A cultura negra é mantida por meio de manifestações do grupo. No Batuque, os participantes dançam descalços. No Candomblé, na tradição dos Arturos é um ritual interno, conduzido pelos principais capitães do grupo. Nesse ritual eles estabelecem o contato com Nossa Senhora do Rosário e com os antepassados, mantendo um elo entre os vivos e mortos. Esse é um dos movimentos que destaca o culto das raízes africanas dos negros. Nos altares, entre coroas e bastões existem imagens de santos católicos, pretos velhos, São Cosme e Damião, Iemanjá e São Jorge.
AS FESTAS
Nas festividades até as roupas utilizadas pelo grupo conservam as tradições negras. Elas são no estilo das utilizadas na época da escravatura. Os eventos são marcados ao som dos tambores e o contato dos pés no chão. Os Arturos mantém um calendário festivo anual. As principais comemorações do grupo são: a Festa da Abolição da Escravatura. Nela, é comemorada a Lei Áurea. Este é também o momento no qual a Irmandade rememora a escravidão. A Festa de Nossa Senhora do Rosário, é considerada a comemoração mais importante da comunidade e representa o amor máximo da grande mãe. A tradicional Folia de Reis, em janeiro, relembra o ato bíblico dos três reis magos. É uma das mais belas manifestações deles.
A importância desse grupo étnico, no contexto cultural, extrapolou nossas fronteiras ganhando reconhecimento internacional. Atualmente a comunidade é considerada pelos estudiosos como uma das manifestações mais genuínas da cultura negra tradicional no Brasil, pela música, roupas e encenações. Recentemente o grupo participou do filme Filhas do Vento, do diretor Joel Zito Soares. Além disto, a Irmandade é um recorrente objeto de estudos acadêmicos.
CD LIVRO
'Cantando e Reinando com os Arturos', foi um cd – livro lançado pelo grupo. Concebido e realizado por mestres de Congado da comunidade, o trabalho foi muito bem conduzido por uma equipe técnica que envolveu pesquisadores, técnicos de som e designers. O cd – livro divulga uma das mais importantes expressões da cultura religiosa afro-brasileira presentes em Minas, representada pela comunidade quilombola.
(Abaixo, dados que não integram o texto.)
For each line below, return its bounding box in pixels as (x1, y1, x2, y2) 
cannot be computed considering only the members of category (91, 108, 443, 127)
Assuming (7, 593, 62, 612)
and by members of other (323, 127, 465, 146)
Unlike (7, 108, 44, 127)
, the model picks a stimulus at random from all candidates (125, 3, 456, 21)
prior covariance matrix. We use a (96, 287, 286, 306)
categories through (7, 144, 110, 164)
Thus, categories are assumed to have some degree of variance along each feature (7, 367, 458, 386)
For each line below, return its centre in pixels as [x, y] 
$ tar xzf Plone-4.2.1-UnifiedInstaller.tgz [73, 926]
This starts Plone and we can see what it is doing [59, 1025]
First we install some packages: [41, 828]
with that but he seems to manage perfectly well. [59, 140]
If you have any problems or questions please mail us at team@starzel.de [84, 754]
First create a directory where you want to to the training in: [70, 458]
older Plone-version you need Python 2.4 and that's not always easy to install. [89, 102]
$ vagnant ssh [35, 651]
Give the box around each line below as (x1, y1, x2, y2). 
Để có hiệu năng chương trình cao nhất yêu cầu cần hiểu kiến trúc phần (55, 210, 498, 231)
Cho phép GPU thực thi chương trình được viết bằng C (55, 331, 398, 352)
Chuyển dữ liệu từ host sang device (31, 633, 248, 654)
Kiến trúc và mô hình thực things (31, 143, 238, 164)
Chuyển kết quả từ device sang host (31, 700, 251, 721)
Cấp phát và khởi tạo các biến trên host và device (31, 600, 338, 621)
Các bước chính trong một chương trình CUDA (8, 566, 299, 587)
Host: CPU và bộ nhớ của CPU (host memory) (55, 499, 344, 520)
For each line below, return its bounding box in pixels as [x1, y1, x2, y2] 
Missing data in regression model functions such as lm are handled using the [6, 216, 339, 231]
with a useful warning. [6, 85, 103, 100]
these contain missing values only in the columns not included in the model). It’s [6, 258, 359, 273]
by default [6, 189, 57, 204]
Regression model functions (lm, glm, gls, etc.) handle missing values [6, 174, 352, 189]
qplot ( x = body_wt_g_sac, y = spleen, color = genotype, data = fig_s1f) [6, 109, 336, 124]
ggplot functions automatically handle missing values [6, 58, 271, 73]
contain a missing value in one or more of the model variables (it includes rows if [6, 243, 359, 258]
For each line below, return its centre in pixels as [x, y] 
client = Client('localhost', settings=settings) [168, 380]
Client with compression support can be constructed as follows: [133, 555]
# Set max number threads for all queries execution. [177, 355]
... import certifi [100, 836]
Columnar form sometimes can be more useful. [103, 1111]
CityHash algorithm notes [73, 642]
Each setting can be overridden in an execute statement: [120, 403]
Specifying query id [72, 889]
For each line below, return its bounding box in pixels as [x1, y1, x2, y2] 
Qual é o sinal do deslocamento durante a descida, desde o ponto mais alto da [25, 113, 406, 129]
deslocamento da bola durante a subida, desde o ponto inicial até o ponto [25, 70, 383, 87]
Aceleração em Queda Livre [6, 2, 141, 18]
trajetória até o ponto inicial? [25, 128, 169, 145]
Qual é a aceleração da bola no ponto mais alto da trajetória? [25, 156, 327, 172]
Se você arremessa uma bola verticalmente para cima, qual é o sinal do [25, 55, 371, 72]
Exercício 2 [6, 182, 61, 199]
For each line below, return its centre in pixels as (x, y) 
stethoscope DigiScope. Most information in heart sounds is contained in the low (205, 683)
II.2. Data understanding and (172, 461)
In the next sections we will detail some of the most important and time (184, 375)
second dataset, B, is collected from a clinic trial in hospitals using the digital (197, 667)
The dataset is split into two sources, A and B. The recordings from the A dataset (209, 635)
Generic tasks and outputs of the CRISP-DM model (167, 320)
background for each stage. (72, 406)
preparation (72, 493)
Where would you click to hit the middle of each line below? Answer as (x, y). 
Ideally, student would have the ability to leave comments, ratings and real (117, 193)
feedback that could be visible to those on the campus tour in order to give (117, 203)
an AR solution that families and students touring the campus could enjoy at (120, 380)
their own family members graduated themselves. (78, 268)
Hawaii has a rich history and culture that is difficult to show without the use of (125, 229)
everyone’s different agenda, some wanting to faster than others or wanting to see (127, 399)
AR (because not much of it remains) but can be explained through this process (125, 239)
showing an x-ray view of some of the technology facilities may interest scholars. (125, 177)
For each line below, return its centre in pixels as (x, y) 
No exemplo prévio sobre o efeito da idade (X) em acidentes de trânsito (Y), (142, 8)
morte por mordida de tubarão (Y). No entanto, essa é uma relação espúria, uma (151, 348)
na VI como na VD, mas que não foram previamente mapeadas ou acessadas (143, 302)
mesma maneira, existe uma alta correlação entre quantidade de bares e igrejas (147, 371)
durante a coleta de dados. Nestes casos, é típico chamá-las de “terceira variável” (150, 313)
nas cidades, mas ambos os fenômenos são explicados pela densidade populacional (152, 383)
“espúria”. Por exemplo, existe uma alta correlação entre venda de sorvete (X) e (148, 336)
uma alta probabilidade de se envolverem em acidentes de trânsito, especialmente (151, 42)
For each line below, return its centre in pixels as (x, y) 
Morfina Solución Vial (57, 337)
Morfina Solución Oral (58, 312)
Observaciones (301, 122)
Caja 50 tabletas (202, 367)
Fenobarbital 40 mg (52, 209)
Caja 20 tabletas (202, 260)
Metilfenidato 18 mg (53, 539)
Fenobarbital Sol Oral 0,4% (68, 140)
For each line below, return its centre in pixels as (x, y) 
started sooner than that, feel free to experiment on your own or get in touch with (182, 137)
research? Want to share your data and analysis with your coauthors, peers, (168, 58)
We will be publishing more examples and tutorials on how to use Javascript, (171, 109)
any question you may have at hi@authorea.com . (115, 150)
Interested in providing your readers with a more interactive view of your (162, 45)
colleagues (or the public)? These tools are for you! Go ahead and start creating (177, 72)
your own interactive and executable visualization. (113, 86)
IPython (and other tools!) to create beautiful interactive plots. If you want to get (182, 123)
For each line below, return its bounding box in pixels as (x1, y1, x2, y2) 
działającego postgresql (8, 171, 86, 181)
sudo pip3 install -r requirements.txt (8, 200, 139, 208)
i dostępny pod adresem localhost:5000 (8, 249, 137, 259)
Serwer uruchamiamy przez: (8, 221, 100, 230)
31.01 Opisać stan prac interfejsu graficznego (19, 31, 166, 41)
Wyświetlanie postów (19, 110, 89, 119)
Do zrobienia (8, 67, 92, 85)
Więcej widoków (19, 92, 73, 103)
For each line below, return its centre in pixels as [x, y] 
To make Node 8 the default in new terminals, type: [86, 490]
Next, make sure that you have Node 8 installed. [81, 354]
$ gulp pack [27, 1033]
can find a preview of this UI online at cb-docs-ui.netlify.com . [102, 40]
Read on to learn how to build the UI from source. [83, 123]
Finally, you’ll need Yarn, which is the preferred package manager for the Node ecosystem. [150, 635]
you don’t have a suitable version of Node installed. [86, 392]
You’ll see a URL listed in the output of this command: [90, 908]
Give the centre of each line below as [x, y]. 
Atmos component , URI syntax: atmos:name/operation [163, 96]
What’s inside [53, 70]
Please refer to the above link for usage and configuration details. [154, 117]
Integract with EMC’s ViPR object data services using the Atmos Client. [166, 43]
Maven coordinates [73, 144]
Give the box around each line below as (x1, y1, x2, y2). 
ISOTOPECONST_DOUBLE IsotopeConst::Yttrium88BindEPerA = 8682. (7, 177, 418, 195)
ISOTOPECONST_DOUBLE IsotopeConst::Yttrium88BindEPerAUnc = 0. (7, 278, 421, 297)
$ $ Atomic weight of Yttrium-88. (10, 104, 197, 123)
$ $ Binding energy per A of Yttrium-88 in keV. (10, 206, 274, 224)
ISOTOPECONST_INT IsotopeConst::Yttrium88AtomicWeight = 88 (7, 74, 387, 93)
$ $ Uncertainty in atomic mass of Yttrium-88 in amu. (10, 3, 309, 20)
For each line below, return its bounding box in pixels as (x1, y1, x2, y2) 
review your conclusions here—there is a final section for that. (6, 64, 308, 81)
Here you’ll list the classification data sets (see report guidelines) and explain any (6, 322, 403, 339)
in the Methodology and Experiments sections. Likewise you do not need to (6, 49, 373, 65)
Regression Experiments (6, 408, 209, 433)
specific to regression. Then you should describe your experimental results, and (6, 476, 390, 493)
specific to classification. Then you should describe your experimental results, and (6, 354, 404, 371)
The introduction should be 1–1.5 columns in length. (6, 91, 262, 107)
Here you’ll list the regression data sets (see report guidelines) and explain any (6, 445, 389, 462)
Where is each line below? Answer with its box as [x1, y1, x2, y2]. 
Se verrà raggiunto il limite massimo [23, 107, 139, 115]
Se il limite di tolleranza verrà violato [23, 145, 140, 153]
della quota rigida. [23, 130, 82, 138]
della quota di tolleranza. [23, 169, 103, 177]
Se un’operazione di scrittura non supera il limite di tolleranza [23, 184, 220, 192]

Os diferenciais do cd - livro são a autenticidade e beleza. Tanto a concepção, quanto a realização é da própria comunidade. 'Cantando e Reinando com os Arturos', evidencia fielmente a visão que os membros têm de si e que desejam divulgar. O livro conta a historia dos Arturos contém belas imagens. Na capa e contra capa, existem dois cds com 52 faixas de áudio compostas por músicas cantadas nos festejos do grupo e dois admiráveis depoimentos, com a narração de Antônio Maria e do falecido Capital Mor Geraldo Artur Camilo. Para não deixar esse trabalho "morrer" os Arturos já planejam uma nova edição.
Calendário Festivo:
Janeiro
- Folia de Reis
- Encerramento da Folia de Reis
Março/Abril
- Sábado de Aleluia, abertura do Ciclo de Reinado (o ciclo se estende até dezembro, período em que eles participam como convidados em festejos das demais comunidades congadeiras).
Maio
- Festa da Abolição da Escravatura
Outubro
- Festa de Nossa Senhora do Rosário
Dezembro
- Realização do Ritual da Festa João do Mato
- Encerramento do Ciclo de Reinado
- Abertura do ciclo Natalino
Saiba mais sobre os ARTUROS:
Cantando e Reinando com Arturos, Contagem. 2007
ALVES, Regina Helena & BORBA, Denísia M. Projeto quilombos: Comunidade negra dos Arturos. Belo Horizonte. Anais do 7º Encontro de Extensão da Universidade Federal de Minas Gerais. 2004
GOMES, Núbia Pereira de Magalhães & PEREIRA, Edmilson de Almeida. Negras Raízes Mineiras: Os Arturos. Juiz de Fora: Universidade Federal de Juiz de Fora, 1988.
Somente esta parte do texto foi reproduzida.